↓

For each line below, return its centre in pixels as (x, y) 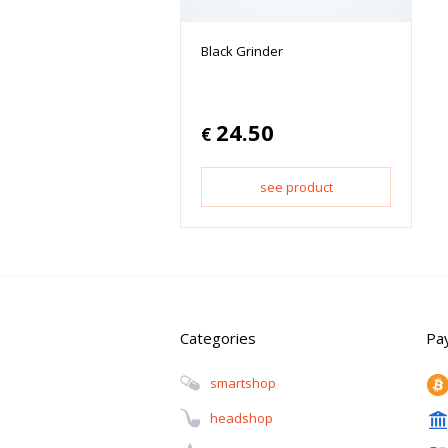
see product (296, 186)
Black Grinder (242, 50)
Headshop (241, 418)
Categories (218, 337)
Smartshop (243, 383)
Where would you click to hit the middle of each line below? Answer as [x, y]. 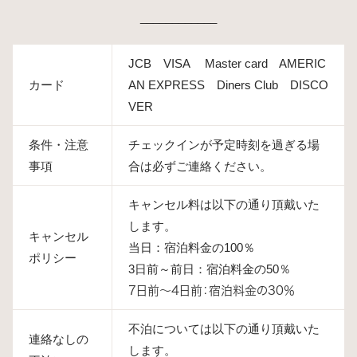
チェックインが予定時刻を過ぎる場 [224, 144]
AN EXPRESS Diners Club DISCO [228, 84]
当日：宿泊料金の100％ [192, 247]
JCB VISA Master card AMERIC [227, 63]
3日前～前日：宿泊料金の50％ [210, 269]
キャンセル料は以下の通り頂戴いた [224, 204]
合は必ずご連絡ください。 [200, 166]
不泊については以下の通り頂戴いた [224, 328]
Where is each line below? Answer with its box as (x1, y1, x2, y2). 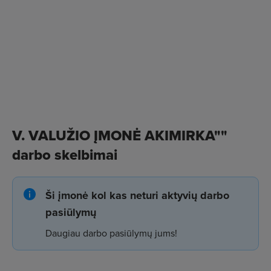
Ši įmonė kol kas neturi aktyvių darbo (45, 187, 229, 203)
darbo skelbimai (12, 143, 117, 165)
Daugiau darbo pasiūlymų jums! (45, 226, 177, 240)
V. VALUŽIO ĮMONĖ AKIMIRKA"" (12, 124, 227, 146)
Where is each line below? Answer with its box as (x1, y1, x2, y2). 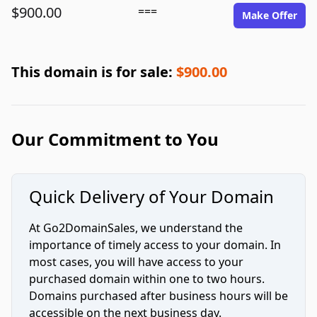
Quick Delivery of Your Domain (29, 185, 274, 208)
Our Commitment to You (11, 127, 219, 151)
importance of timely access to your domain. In (29, 237, 281, 253)
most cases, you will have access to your (29, 254, 243, 270)
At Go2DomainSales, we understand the (29, 220, 243, 236)
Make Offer (242, 8, 297, 22)
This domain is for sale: (11, 62, 176, 81)
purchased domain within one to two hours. (29, 271, 265, 287)
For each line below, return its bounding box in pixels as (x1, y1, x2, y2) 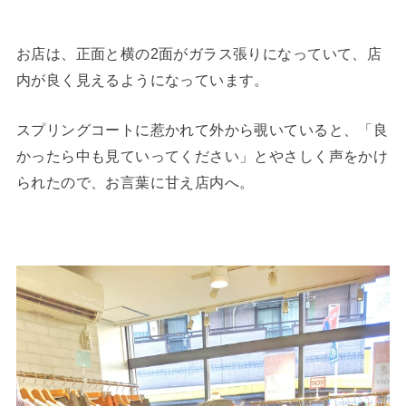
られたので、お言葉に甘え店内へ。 (15, 174, 255, 191)
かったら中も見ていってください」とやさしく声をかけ (15, 148, 389, 165)
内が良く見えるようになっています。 (15, 72, 269, 88)
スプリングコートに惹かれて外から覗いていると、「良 (15, 121, 389, 139)
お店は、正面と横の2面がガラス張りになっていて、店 (15, 45, 382, 62)
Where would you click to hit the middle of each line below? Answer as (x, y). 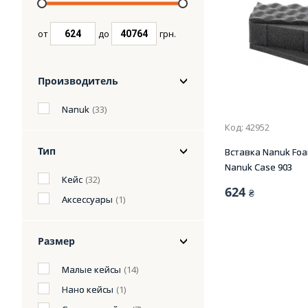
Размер (56, 241)
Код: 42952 (247, 128)
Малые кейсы (91, 269)
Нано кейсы (88, 289)
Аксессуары (87, 199)
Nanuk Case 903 (258, 167)
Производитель (78, 81)
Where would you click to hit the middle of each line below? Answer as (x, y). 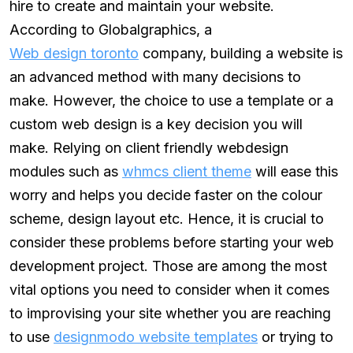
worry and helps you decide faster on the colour (166, 195)
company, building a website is (241, 53)
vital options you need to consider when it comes (169, 289)
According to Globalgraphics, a (111, 29)
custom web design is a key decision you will (156, 124)
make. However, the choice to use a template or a (171, 100)
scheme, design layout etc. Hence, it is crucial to (167, 218)
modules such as (66, 171)
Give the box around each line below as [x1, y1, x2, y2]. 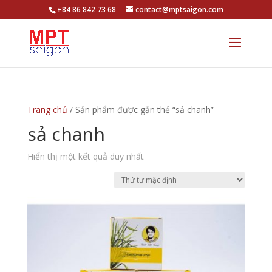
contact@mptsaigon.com [135, 4, 223, 15]
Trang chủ [27, 104, 67, 115]
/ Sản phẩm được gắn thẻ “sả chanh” [67, 104, 214, 115]
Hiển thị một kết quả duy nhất [27, 151, 144, 162]
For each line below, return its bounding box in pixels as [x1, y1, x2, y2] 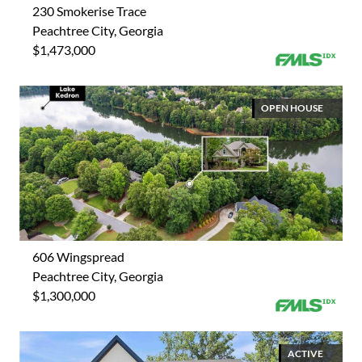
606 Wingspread [32, 248, 124, 264]
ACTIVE [288, 347, 323, 360]
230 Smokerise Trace [32, 2, 146, 19]
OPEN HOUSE [261, 101, 323, 114]
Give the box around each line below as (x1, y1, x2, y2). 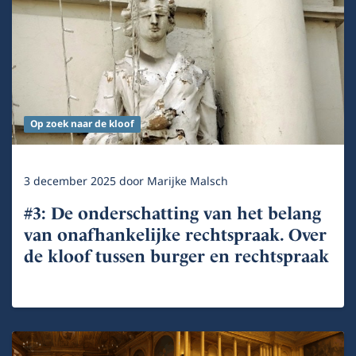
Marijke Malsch (147, 172, 228, 191)
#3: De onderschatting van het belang (24, 203, 321, 223)
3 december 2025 (24, 172, 119, 191)
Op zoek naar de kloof (29, 116, 134, 132)
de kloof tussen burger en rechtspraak (24, 246, 329, 266)
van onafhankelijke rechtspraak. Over (24, 224, 327, 245)
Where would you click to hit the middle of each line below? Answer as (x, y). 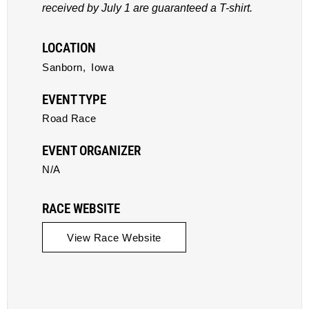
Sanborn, (64, 67)
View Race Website (114, 238)
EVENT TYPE (74, 100)
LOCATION (69, 48)
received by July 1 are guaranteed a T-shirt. (147, 8)
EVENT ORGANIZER (91, 151)
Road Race (69, 118)
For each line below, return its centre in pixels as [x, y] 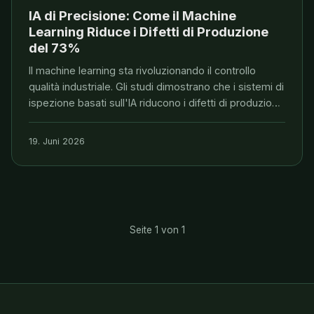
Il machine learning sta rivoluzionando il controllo [142, 71]
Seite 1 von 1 [157, 230]
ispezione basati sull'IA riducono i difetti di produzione [156, 103]
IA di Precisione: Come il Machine [132, 15]
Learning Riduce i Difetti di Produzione [149, 31]
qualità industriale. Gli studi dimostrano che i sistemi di [156, 87]
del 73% [55, 47]
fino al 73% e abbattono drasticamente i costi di [143, 119]
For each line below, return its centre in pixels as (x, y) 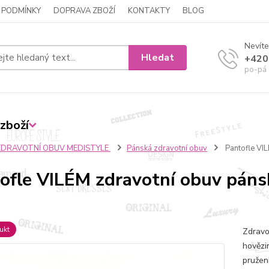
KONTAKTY (149, 11)
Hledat (158, 57)
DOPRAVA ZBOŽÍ (84, 11)
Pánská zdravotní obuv (167, 148)
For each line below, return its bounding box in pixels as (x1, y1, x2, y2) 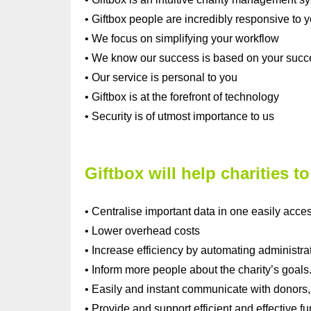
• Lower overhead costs (85, 224, 200, 237)
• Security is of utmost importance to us (85, 110, 277, 122)
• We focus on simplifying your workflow (85, 32, 279, 44)
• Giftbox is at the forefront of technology (85, 90, 279, 103)
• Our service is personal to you (85, 71, 237, 83)
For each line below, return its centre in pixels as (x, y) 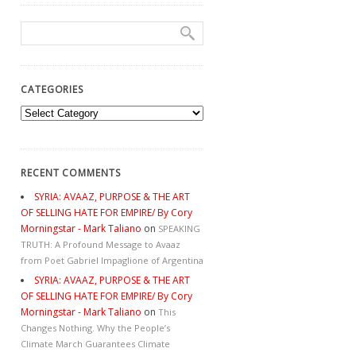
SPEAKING (179, 228)
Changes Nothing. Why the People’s (95, 327)
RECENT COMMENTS (71, 172)
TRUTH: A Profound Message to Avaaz (101, 244)
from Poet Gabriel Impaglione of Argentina (112, 260)
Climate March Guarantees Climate (95, 343)
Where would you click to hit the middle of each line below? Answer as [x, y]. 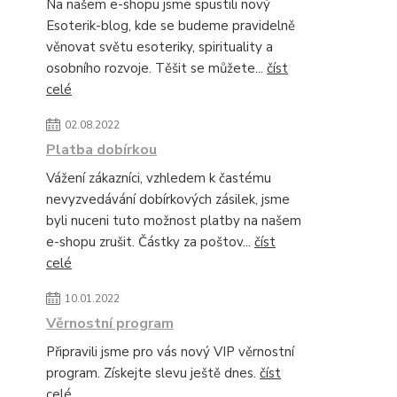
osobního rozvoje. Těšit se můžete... [156, 68]
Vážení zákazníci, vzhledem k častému [159, 178]
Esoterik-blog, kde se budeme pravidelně [171, 26]
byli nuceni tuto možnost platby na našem [174, 221]
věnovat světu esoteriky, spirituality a [160, 47]
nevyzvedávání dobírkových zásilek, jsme [168, 199]
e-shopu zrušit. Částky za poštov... [150, 242]
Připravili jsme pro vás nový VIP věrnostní [170, 352]
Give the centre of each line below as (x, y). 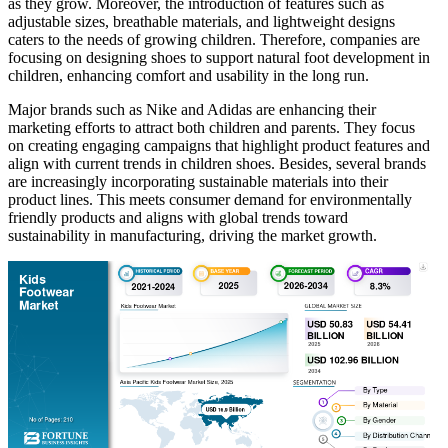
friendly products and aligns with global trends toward (178, 218)
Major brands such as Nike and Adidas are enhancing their (192, 110)
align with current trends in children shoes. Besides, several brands (217, 164)
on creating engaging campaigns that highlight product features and (219, 146)
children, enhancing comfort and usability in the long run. (188, 76)
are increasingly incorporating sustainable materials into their (198, 182)
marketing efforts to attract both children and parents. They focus (211, 128)
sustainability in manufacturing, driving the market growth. (192, 236)
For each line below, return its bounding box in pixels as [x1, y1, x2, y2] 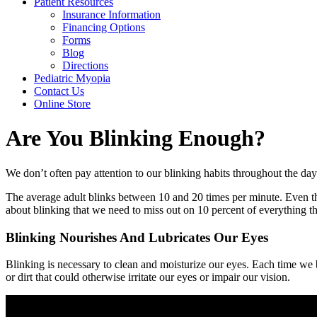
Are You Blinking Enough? [6, 125, 265, 151]
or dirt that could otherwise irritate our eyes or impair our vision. [6, 271, 290, 284]
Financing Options [62, 21, 145, 33]
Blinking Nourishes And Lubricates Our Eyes [6, 229, 268, 245]
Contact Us [34, 85, 84, 97]
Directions [62, 59, 108, 71]
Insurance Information [62, 8, 161, 21]
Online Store [34, 98, 91, 110]
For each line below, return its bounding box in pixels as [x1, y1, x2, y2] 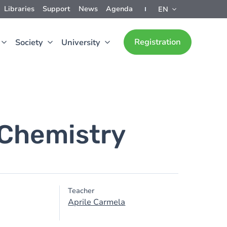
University [61, 37, 100, 48]
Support [43, 4, 70, 14]
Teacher [68, 186, 95, 196]
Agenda [106, 4, 133, 14]
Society [15, 37, 43, 48]
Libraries [4, 4, 34, 14]
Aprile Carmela [68, 197, 126, 208]
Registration [134, 36, 181, 48]
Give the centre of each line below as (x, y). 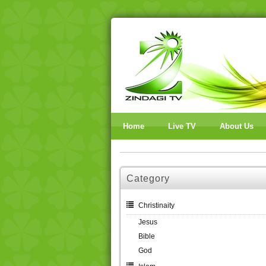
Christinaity (156, 205)
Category (148, 178)
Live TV (182, 126)
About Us (237, 126)
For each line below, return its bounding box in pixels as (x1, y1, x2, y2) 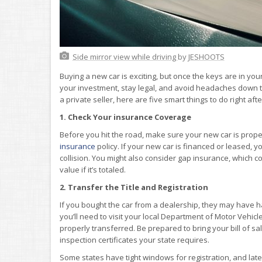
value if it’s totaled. (60, 164, 126, 175)
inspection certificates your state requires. (60, 234, 209, 245)
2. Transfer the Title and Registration (60, 181, 208, 192)
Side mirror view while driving (72, 51, 178, 62)
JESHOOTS (188, 51, 225, 62)
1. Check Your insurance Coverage (60, 111, 191, 122)
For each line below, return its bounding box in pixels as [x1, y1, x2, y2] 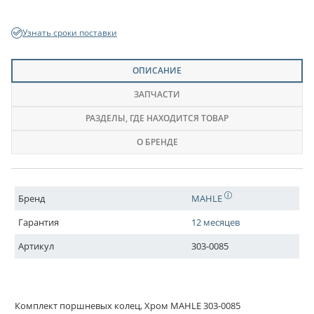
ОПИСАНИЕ [132, 64, 182, 76]
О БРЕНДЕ [136, 136, 178, 148]
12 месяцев [191, 216, 240, 228]
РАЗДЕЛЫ [86, 112, 125, 124]
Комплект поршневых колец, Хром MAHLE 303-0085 [15, 299, 240, 312]
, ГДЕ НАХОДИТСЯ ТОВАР [125, 112, 228, 124]
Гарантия [18, 216, 59, 228]
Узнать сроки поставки [22, 27, 117, 39]
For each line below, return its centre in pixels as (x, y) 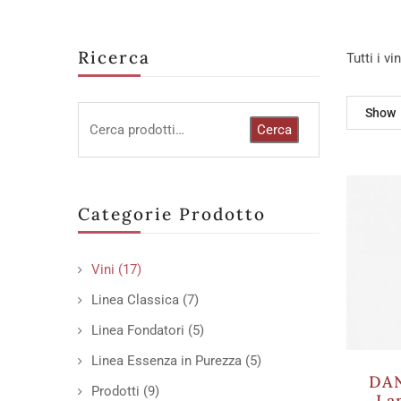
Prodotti (115, 391)
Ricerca (114, 57)
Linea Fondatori (138, 330)
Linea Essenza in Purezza (166, 361)
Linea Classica (135, 300)
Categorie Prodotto (172, 214)
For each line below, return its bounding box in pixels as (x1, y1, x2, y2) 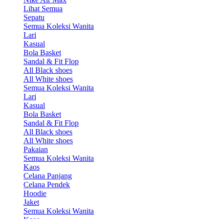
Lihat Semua (23, 4, 63, 13)
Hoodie (23, 189, 46, 198)
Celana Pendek (23, 180, 70, 189)
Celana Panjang (23, 172, 72, 180)
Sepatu (23, 13, 44, 22)
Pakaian (23, 145, 48, 154)
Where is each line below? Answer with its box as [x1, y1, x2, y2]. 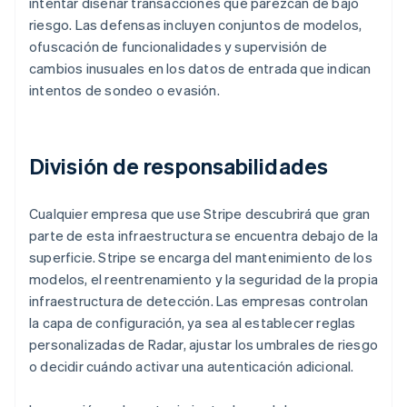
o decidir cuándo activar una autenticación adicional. [29, 357, 354, 376]
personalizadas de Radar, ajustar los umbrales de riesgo [29, 335, 379, 354]
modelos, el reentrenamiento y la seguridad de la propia [29, 270, 379, 289]
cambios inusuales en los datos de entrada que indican [29, 59, 372, 78]
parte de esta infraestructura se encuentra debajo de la [29, 226, 379, 245]
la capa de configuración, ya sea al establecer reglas [29, 313, 356, 333]
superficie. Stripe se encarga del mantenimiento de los [29, 248, 372, 267]
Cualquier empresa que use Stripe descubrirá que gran [29, 204, 371, 223]
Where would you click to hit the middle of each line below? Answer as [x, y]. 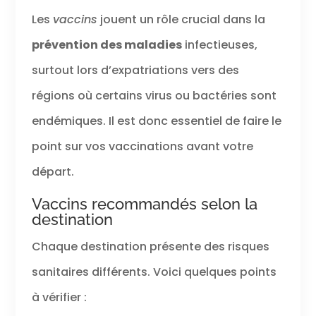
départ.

↑

Work order: Repeat the data verbatim through the "Производитель (78, 81)" line, no pictures.

Result of this exercise:
For each line below, return its centre in pixels as (x, y) 
see product (296, 186)
Black Grinder (242, 50)
Headshop (241, 418)
Categories (218, 337)
Smartshop (243, 383)
Where would you click to hit the middle of each line below? Answer as [x, y]. 
チェックインが予定時刻を過ぎる場 [224, 144]
AN EXPRESS Diners Club DISCO [228, 84]
当日：宿泊料金の100％ [192, 247]
JCB VISA Master card AMERIC [227, 63]
3日前～前日：宿泊料金の50％ [210, 269]
キャンセル料は以下の通り頂戴いた [224, 204]
合は必ずご連絡ください。 [200, 166]
不泊については以下の通り頂戴いた [224, 328]
Where is each line below? Answer with its box as (x1, y1, x2, y2). 
Ši įmonė kol kas neturi aktyvių darbo (45, 187, 229, 203)
darbo skelbimai (12, 143, 117, 165)
Daugiau darbo pasiūlymų jums! (45, 226, 177, 240)
V. VALUŽIO ĮMONĖ AKIMIRKA"" (12, 124, 227, 146)
Where is each line below? Answer with its box as (x1, y1, x2, y2). 
Quick Delivery of Your Domain (29, 185, 274, 208)
Our Commitment to You (11, 127, 219, 151)
importance of timely access to your domain. In (29, 237, 281, 253)
most cases, you will have access to your (29, 254, 243, 270)
At Go2DomainSales, we understand the (29, 220, 243, 236)
Make Offer (242, 8, 297, 22)
This domain is for sale: (11, 62, 176, 81)
purchased domain within one to two hours. (29, 271, 265, 287)
For each line below, return its bounding box in pixels as (x1, y1, x2, y2) 
られたので、お言葉に甘え店内へ。 (15, 174, 255, 191)
かったら中も見ていってください」とやさしく声をかけ (15, 148, 389, 165)
内が良く見えるようになっています。 (15, 72, 269, 88)
スプリングコートに惹かれて外から覗いていると、「良 (15, 121, 389, 139)
お店は、正面と横の2面がガラス張りになっていて、店 (15, 45, 382, 62)
Where would you click to hit the middle of each line below? Answer as (x, y). 
Размер (56, 241)
Код: 42952 (247, 128)
Малые кейсы (91, 269)
Нано кейсы (88, 289)
Аксессуары (87, 199)
Nanuk Case 903 (258, 167)
Производитель (78, 81)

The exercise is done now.